113 And while we're at it, many of the CONFIG_FEATURE_CLEAN_UP #ifdefs will be
114 optimized out by the compiler in the stack allocation case (since there's no
115 free for an alloca()), and this means that various cleanup loops that just
116 call free might also be optimized out by the compiler if written right, so
117 we can yank those #ifdefs too, and generally clean up the code.
119 Switch CONFIG_SYMBOLS to ENABLE_SYMBOLS
121 In busybox 1.0 and earlier, configuration was done by CONFIG_SYMBOLS
122 that were either defined or undefined to indicate whether the symbol was
123 selected in the .config file. They were used with #ifdefs, ala:
131 In 1.1, we have new ENABLE_SYMBOLS which are always defined (as 0 or 1),
132 meaning you can still use them for preprocessor tests by replacing
133 "#ifdef CONFIG_SYMBOL" with "#if ENABLE_SYMBOL". But more importantly, we
134 can use them as a true or false test in normal C code:
136 if (ENABLE_SYMBOL && other_test) {
140 (Optimizing away if() statements that resolve to a constant value
141 is known as "dead code elimination", an optimization so old and simple that
142 Turbo Pascal for DOS did it twenty years ago. Even modern mini-compilers
143 like the Tiny C Compiler (tcc) and the Small Device C Compiler (SDCC)
144 perform dead code elimination.)
146 Right now, busybox.h is #including both "config.h" (defining the
147 CONFIG_SYMBOLS) and "bb_config.h" (defining the ENABLE_SYMBOLS). At some
148 point in the future, it would be nice to wean ourselves off of the
149 CONFIG versions. (Among other things, some defective build environments
150 leak the Linux kernel's CONFIG_SYMBOLS into the system's standard #include
151 files. We've experienced collisions before.)
154 This is more an unresolved issue than a to-do item. More thought is needed.

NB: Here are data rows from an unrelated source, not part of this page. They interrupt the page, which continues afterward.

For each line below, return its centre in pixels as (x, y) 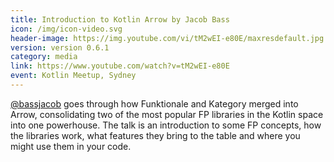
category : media (44, 57)
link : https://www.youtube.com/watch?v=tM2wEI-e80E (120, 66)
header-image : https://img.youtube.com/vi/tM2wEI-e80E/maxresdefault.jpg (167, 38)
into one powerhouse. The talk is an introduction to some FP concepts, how (166, 125)
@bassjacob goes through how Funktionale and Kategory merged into (154, 103)
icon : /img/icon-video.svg (66, 29)
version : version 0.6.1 (60, 47)
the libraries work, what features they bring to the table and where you (155, 135)
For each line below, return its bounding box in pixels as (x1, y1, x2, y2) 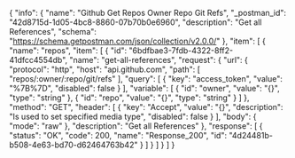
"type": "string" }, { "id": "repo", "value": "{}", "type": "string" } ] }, (9, 92, 250, 103)
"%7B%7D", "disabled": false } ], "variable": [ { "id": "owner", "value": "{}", (9, 83, 281, 93)
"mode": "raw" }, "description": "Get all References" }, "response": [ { (9, 121, 263, 131)
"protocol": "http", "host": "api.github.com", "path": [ (9, 64, 201, 75)
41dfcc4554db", (9, 55, 68, 65)
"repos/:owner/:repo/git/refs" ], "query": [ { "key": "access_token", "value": (9, 74, 283, 83)
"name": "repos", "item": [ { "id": (9, 45, 128, 56)
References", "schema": (9, 27, 97, 36)
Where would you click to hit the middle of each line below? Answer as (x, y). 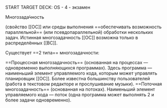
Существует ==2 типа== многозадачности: (52, 53)
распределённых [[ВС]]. (31, 43)
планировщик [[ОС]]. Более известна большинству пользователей (78, 78)
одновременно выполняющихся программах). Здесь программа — (79, 68)
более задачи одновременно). (38, 100)
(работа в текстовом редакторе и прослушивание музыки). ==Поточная (84, 84)
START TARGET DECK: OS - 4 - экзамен (48, 7)
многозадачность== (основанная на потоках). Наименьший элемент (80, 89)
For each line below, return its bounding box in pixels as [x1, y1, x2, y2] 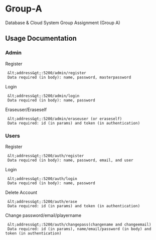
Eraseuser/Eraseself [5, 106, 47, 112]
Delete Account [5, 189, 38, 195]
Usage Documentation [5, 34, 77, 43]
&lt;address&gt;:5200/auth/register [7, 153, 84, 158]
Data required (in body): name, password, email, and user [7, 158, 134, 163]
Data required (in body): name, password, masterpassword [7, 75, 131, 80]
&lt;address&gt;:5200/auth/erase [7, 199, 78, 204]
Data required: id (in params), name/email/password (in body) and [7, 226, 151, 231]
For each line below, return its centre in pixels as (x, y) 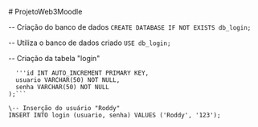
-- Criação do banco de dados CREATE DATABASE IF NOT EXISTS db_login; (130, 27)
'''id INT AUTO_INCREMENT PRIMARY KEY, (82, 73)
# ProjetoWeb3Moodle (45, 12)
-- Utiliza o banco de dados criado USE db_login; (90, 43)
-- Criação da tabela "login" (54, 58)
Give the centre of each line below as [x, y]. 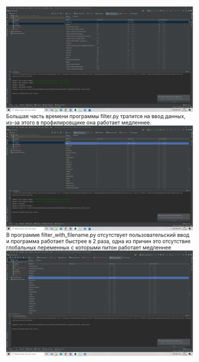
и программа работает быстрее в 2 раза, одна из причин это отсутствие [99, 241]
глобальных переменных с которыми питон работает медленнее [89, 247]
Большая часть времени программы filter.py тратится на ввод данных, [96, 116]
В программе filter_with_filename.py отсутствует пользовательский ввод [98, 235]
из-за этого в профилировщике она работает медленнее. [79, 122]
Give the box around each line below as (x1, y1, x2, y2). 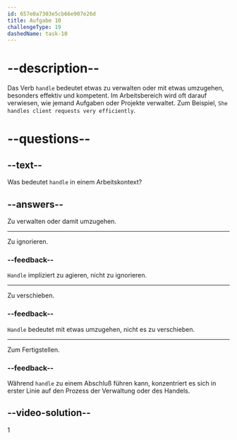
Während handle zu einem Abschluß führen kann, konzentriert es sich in (7, 379, 217, 387)
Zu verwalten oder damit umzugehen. (7, 217, 116, 225)
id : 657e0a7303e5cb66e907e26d (7, 10, 97, 18)
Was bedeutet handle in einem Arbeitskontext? (7, 178, 142, 186)
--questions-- (7, 131, 90, 147)
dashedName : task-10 (7, 30, 68, 37)
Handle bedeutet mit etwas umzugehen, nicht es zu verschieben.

156 Normally we rely on exit() to free memory, close files, and unmap segments
157 for us. This makes most calls to free(), close(), and unmap() optional in
158 busybox applets that don't intend to run for very long, and optional stuff
159 can be omitted to save size.
161 The idea was raised that we could simulate fork/exit with setjmp/longjmp
162 for _really_ brainless embedded systems, or speed up the standalone shell
163 by not forking. Doing so would require a reliable FEATURE_CLEAN_UP.
164 Unfortunately, this isn't as easy as it sounds.
166 The problem is, lots of things exit(), sometimes unexpectedly (xmalloc())
167 and sometimes reliably (bb_perror_msg_and_die() or show_usage()). This
168 jumps out of the normal flow control and bypasses any cleanup code we
169 put at the end of our applets.
171 It's possible to add hooks to libbb functions like xmalloc() and bb_xopen()
172 to add their entries to a linked list, which could be traversed and
173 freed/closed automatically. (This would need to be able to free just the
174 entries after a checkpoint to be usable for a forkless standalone shell.
175 You don't want to free the shell's own resources.)
177 Right now, FEATURE_CLEAN_UP is more or less a debugging aid, to make things
178 like valgrind happy. It's also documentation of _what_ we're trusting
179 exit() to clean up for us. But new infrastructure to auto-free stuff would
180 render the existing FEATURE_CLEAN_UP code redundant.
182 For right now, exit() handles it just fine.